We put our results in the context of previously determined isotopic ratios towards NGC 253.

4.2.1. 12C/13C

The single dish ratio C18O/13C18O≳60 reported by Martín et al. (2010) differs by a factor of 3 from the ratio reported in this work. We note that the C18O peak temperature reported by Martín et al. (2010) is 75% brighter than that reported by Aladro et al. (2015). Additionally, 13C18O and C18O were observed at different positions, SD B and SD A, respectively. As explained in Sect. 3.1.1, 13C18O could be 25% brighter towards the SD A position. Thus, if these uncertainties align in the same direction, the ratio derived by Martín et al. (2010) could result in a value as low as ≳35, which is closer to the value derived with other tracers (Henkel et al. 2014), but still higher than the value derived in this paper. However, the single dish value from Martín et al. (2010) is uncertain because of the unknown systematic errors resulting from the use of heterogeneous datasets.
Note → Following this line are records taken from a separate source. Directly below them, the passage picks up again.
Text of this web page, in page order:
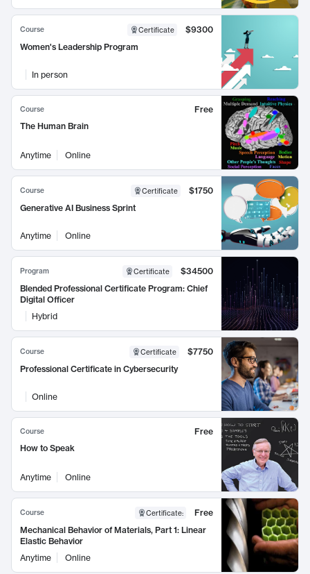
Course Certificate
$9300
Women's Leadership Program
In person
Course
Free
The Human Brain
Anytime Online
Course Certificate
$1750
Generative AI Business Sprint
Anytime Online
Program Certificate
$34500
Blended Professional Certificate Program: Chief
Digital Officer
Hybrid
Course Certificate
$7750
Professional Certificate in Cybersecurity
Online
Course
Free
How to Speak
Anytime Online
Course Certificate:
Free
Mechanical Behavior of Materials, Part 1: Linear
Elastic Behavior
Anytime
Online
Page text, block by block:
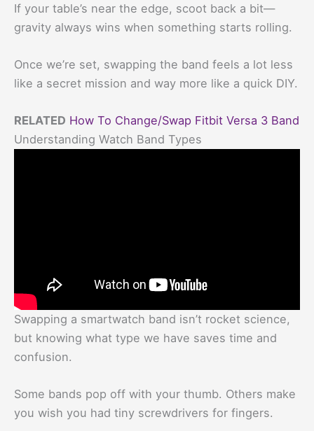
If your table’s near the edge, scoot back a bit—
gravity always wins when something starts rolling.
Once we’re set, swapping the band feels a lot less
like a secret mission and way more like a quick DIY.
RELATED How To Change/Swap Fitbit Versa 3 Band
Understanding Watch Band Types
Swapping a smartwatch band isn’t rocket science,
but knowing what type we have saves time and
confusion.
Some bands pop off with your thumb. Others make
you wish you had tiny screwdrivers for fingers.
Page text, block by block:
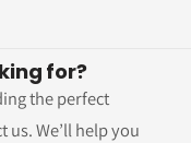
for?
the perfect
We’ll help you
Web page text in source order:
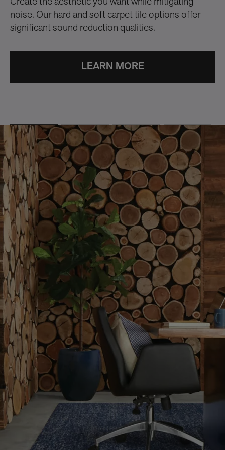
Create the aesthetic you want while mitigating
noise. Our hard and soft carpet tile options offer
significant sound reduction qualities.
LEARN MORE
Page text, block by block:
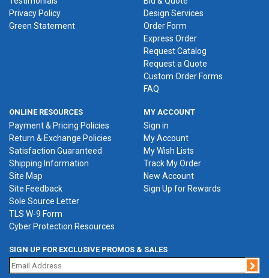
Privacy Policy
Green Statement
Design Services
Order Form
Express Order
Request Catalog
Request a Quote
Custom Order Forms
FAQ
ONLINE RESOURCES
Payment & Pricing Policies
Return & Exchange Policies
Satisfaction Guaranteed
Shipping Information
Site Map
Site Feedback
Sole Source Letter
TLS W-9 Form
Cyber Protection Resources
MY ACCOUNT
Sign in
My Account
My Wish Lists
Track My Order
New Account
Sign Up for Rewards
SIGN UP FOR EXCLUSIVE PROMOS & SALES

The value derived from our optically thin observations is a factor of 2 lower than the ratio typically assumed for galaxies (Wilson & Rood 1994; Henkel et al. 2014) and a factor of 2−4 below the limits based on CCH (Martín et al. 2010), in this case derived from the homogeneous spectral scan dataset by Martín et al. (2006).

As we discuss in Sect. 4.4, this difference may be real and a result of spatially distinct molecular gas component with different degrees of stellar processing.

4.2.2. 16O/18O

The value quoted in the literature (Wilson & Rood 1994) of ∼200 is derived from the 13CO/C18O ratio reported by Sage et al. (1991) in a sample of three galaxies (NGC 253, IC 342, M 82), and multiplied by the assumed 12C/13C ∼ 40 (Henkel et al. 1993). For NGC 253, Sage et al. (1991) reported 13CO/C18O = 4.9 ± 0.5, which is good agreement with the value of 4.5 ± 1.7 derived from our map measurements in Table 2. If we use our derived 12C/13C to multiply the measurement by Sage et al. (1991), we obtain a ratio 16O/18O = 110 ± 30, which is consistent with our optical depth/contamination corrected (Sect. 3.2) measurement of 13CO/13C18O. Thus, the discrepancy between the 16O/18O ratio reported in this work and that of Wilson & Rood (1994) resides on the large scale 12C/13C ratio differing from that measured at high resolution.

4.2.3. 18O/17O

Sage et al. (1991) reported a 18O/17O of 10 ± 2.5 based on C18O/C17O J = 2−1 observations towards NGC 253. The discrepancy can be attributed to the low signal to noise ratio of their single dish data. The higher sensitivity observations by Aladro et al. (2015) of the J = 1−0 yield a ratio of 7.1 ± 0.4, also in good agreement with the map derived value of 6.5 ± 3.7 in Table 1.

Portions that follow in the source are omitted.